# Door Hinge Repair



## johny (Apr 11, 2017)

Our '72 GTO has had a rattle in the drivers door I haven't been able to track down. Everything in the is door is tight, no loose or stripped nuts, bolts, or screws and the window mechanism is in very good condition. The last thing I can think of are the door hinge pins. The door doesn't sag, rub on the sill, and closes great, but when we're driving the door rattles. Has anyone replaced the hinge pins on their GTO? There are several different brands out there and I was wondering if anyone can suggest a good one or if there is something happening that may be causing the rattle.

Thanks in advance for everyone's help
John


----------



## soberjoe (Nov 28, 2016)

It’s possible that the window felts are old and compressed, no longer cushioning the glass.

However all the way up, or in the closed position, I wouldn’t think that the glass would rattle.

Hmmmm . . .

Be sure to let us know what you find,

Joe


Sent from my iPhone using Tapatalk


----------



## BLK69JUDGE (Jun 10, 2010)

*what sober joe said*

window up... window down ...in the middle ... 
the rattle is still there ?? and its from in the door ... not lower fender
not power window wiring ..emergency brake cable slappin the floor


have you driven with the door panel off ?

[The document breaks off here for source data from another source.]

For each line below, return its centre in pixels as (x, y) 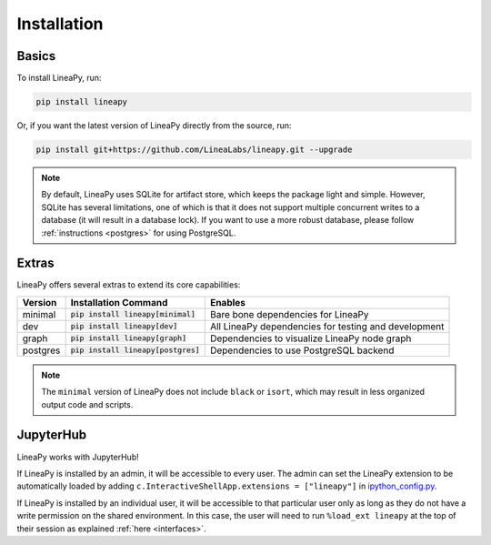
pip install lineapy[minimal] (133, 314)
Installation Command (119, 302)
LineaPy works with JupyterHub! (78, 457)
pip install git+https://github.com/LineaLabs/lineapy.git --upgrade (194, 150)
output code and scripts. (87, 404)
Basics (36, 56)
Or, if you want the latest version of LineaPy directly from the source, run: (154, 126)
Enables (227, 302)
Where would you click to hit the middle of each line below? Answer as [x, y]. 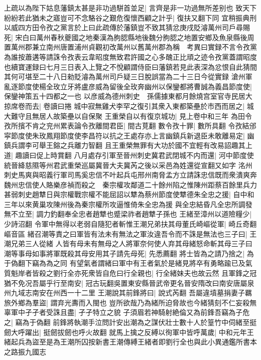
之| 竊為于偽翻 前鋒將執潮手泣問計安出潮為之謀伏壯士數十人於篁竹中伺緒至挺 [130, 322]
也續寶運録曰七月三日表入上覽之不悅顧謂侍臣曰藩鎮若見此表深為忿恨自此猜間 [130, 66]
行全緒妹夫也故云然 [187, 273]
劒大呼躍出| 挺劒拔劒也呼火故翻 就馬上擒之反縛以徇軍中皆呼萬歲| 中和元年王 [129, 332]
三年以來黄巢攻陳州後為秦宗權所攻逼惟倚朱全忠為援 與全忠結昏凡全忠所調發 [128, 204]
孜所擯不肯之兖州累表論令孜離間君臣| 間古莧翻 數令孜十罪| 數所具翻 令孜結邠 [130, 126]
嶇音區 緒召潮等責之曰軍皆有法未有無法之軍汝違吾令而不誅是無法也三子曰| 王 [130, 233]
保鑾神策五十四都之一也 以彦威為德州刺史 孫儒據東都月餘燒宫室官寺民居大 [128, 96]
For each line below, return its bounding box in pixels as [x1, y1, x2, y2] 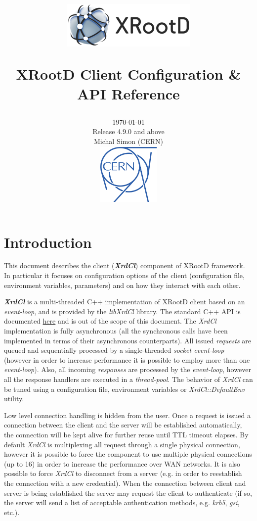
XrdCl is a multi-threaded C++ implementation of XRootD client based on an [4, 296, 245, 307]
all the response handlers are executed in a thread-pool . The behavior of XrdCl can [4, 374, 253, 384]
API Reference [77, 83, 180, 103]
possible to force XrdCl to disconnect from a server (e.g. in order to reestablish [4, 468, 242, 478]
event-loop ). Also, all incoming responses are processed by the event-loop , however [4, 364, 251, 375]
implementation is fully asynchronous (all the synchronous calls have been [4, 326, 228, 335]
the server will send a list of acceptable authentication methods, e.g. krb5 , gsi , [4, 497, 240, 508]
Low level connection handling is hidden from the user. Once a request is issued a [4, 410, 251, 420]
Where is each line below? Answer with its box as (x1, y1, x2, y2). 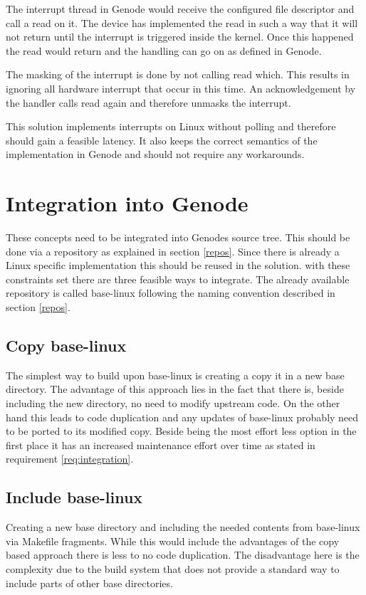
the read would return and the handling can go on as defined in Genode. (6, 43, 322, 58)
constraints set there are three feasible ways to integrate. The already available (6, 271, 350, 286)
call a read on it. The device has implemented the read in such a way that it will (6, 15, 358, 30)
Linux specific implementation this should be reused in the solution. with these (6, 258, 350, 273)
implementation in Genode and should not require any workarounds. (6, 147, 305, 162)
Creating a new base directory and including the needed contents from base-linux (6, 520, 360, 535)
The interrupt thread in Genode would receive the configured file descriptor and (6, 1, 355, 16)
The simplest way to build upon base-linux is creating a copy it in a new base (6, 367, 345, 382)
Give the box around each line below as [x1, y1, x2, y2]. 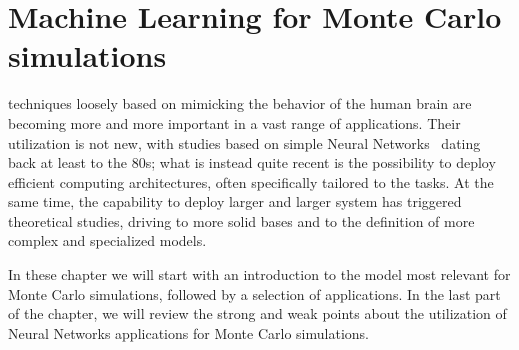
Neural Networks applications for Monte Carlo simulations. [8, 322, 369, 343]
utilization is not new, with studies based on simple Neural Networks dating [8, 132, 481, 153]
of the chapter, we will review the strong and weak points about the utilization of [8, 303, 507, 324]
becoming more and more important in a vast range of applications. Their [8, 112, 461, 133]
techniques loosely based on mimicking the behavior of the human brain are [8, 93, 472, 114]
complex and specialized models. [8, 230, 207, 251]
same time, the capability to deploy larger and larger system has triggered [8, 191, 462, 212]
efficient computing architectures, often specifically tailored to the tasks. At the [8, 171, 494, 192]
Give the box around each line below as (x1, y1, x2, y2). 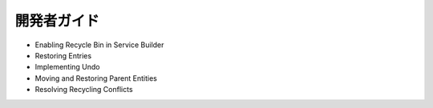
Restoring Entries (34, 50, 92, 60)
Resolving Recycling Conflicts (34, 85, 133, 94)
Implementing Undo (34, 62, 100, 72)
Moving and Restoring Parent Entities (34, 73, 158, 83)
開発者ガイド (14, 12, 100, 30)
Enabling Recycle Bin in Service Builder (34, 40, 164, 50)
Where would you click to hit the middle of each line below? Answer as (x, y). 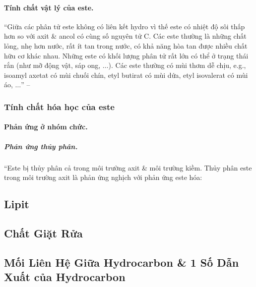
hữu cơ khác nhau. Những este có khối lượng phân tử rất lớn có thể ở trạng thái (126, 55)
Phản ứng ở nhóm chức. (46, 127)
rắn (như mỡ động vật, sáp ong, (52, 65)
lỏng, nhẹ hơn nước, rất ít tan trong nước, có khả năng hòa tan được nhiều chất (126, 45)
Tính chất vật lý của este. (49, 7)
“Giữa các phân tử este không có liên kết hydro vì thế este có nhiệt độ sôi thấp (125, 26)
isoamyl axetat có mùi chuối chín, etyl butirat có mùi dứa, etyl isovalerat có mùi (126, 75)
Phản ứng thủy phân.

its probably your inside adjustable mirror cable not clippedback in the bendable finger
jumpin around

scott t


----------



## johny (Apr 11, 2017)

Hi BLK69JUDGE,
Yup. The window doesn't make a sound regardless of where I have it. The mirror cable is not rubbing on anything in the door. Last summer I was able to stop the rattle by taping a small piece of 1/8" thick rubber to the door where the A-pillar meets the door jamb. I've tried to lift the door when it's open and it doesn't budge. I will check the emergency brake cable. Thanks


----------